- [YOUR GOAL] Look through the entries below for the string "Tinder", and copy each line where it is found.

Records from a data collection
-=-=-
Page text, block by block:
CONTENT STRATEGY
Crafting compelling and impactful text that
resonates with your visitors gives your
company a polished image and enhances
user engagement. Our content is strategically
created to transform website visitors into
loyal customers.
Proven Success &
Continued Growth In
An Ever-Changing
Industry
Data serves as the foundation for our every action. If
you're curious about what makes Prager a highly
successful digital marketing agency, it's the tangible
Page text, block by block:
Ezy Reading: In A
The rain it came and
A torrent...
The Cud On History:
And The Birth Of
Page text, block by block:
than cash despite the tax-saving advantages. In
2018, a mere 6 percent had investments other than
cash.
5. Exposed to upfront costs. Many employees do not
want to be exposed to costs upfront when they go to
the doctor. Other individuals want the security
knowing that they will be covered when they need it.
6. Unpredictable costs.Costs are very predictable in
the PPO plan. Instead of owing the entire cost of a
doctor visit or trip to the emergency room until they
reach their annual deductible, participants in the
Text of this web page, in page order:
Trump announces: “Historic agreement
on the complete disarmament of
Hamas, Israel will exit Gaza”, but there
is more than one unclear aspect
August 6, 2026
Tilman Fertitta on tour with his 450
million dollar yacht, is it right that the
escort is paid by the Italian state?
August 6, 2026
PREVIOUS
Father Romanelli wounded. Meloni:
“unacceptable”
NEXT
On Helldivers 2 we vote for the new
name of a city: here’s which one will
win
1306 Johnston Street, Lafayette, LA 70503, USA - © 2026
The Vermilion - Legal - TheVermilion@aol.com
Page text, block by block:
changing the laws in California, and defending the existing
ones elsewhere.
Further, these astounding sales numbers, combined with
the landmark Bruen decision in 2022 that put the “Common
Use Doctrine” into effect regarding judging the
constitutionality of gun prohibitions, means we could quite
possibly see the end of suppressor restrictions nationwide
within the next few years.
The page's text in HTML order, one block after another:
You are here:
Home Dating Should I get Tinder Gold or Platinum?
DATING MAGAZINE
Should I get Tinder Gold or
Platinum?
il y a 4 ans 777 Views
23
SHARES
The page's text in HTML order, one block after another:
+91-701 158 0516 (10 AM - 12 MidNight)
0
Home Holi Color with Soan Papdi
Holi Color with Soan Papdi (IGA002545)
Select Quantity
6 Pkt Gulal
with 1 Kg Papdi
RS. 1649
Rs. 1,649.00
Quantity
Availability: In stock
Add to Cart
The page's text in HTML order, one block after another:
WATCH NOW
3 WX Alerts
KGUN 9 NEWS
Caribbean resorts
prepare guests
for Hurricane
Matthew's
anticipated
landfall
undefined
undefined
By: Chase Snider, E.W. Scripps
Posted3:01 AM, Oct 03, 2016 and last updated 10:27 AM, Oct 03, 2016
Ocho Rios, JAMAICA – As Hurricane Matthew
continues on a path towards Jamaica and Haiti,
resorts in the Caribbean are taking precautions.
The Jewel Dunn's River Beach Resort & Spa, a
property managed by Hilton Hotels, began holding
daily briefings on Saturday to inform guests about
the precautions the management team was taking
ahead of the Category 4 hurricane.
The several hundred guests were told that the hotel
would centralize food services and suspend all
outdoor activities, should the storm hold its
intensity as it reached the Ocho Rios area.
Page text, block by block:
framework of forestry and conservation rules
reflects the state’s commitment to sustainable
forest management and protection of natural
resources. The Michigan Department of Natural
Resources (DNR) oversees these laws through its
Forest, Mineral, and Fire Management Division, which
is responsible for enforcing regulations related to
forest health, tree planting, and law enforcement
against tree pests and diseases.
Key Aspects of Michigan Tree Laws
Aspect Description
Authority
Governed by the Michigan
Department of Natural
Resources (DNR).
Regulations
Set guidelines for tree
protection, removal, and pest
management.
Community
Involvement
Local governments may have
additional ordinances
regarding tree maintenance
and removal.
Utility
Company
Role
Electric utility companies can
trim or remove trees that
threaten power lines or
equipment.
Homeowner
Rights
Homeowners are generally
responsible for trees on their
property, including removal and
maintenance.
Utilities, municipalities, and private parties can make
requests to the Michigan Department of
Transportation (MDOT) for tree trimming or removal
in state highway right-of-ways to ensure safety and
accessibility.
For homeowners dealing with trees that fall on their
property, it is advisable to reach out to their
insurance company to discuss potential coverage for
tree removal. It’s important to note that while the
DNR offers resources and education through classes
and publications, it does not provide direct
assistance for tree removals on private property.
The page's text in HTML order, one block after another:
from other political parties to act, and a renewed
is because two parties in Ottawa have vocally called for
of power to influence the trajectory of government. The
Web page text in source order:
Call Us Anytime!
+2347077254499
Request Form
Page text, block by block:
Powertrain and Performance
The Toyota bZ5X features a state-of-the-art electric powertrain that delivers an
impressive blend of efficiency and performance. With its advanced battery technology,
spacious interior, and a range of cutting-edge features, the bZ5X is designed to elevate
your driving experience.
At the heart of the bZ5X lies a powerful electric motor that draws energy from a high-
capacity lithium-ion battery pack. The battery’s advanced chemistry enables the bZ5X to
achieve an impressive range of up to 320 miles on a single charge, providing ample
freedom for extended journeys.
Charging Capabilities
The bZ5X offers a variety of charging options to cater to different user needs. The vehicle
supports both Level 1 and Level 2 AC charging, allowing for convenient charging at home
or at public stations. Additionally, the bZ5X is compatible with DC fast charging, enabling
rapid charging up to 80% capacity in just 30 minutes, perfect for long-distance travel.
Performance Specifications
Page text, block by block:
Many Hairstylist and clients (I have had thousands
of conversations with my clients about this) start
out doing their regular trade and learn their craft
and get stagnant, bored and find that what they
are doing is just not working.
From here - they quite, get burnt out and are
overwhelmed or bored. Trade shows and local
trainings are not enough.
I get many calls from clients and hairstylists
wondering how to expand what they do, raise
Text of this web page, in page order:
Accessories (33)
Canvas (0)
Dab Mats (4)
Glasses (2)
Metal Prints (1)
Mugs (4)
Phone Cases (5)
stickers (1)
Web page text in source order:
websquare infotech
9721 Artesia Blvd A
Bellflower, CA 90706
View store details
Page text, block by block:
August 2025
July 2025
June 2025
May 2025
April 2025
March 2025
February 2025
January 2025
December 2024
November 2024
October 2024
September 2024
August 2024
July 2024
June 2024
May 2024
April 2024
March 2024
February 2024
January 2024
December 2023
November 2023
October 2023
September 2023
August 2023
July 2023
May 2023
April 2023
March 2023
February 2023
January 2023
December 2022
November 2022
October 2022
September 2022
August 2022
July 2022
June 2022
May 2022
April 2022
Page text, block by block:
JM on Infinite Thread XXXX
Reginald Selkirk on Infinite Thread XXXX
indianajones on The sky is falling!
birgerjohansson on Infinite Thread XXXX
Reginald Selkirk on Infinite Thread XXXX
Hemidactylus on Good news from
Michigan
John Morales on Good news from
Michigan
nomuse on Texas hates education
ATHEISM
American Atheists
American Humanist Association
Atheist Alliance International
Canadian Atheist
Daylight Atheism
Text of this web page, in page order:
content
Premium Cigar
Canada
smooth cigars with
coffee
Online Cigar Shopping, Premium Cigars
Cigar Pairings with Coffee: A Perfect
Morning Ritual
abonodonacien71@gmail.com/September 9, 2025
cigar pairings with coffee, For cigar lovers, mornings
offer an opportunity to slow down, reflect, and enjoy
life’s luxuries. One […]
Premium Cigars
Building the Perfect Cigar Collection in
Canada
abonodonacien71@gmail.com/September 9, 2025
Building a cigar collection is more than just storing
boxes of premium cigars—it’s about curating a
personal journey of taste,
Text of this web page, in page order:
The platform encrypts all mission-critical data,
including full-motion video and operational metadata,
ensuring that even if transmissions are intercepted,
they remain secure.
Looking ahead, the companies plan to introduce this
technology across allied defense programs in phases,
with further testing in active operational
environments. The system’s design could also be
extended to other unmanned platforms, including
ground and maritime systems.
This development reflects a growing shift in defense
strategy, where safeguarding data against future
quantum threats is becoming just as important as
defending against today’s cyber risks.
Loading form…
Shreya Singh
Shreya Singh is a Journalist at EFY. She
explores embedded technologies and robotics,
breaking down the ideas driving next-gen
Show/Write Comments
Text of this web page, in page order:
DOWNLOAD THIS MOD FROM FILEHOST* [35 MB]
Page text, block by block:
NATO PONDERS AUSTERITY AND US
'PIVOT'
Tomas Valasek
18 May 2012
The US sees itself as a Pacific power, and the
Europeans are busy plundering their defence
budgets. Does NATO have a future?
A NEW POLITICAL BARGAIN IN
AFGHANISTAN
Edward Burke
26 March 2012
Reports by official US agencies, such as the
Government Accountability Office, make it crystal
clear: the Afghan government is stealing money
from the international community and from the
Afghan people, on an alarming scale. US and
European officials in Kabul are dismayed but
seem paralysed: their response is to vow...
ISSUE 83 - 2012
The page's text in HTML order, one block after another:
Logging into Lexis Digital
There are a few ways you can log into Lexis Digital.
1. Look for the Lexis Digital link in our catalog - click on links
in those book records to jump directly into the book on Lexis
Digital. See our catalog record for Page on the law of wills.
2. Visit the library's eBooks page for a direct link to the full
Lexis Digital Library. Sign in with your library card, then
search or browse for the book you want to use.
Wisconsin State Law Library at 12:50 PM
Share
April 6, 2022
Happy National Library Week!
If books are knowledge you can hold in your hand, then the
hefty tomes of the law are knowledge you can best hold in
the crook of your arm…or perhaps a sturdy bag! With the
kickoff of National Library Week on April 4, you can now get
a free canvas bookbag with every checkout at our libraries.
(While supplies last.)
-=-=-
- [TASK RESPONSE]
Home Dating Should I get Tinder Gold or Platinum?
Should I get Tinder Gold or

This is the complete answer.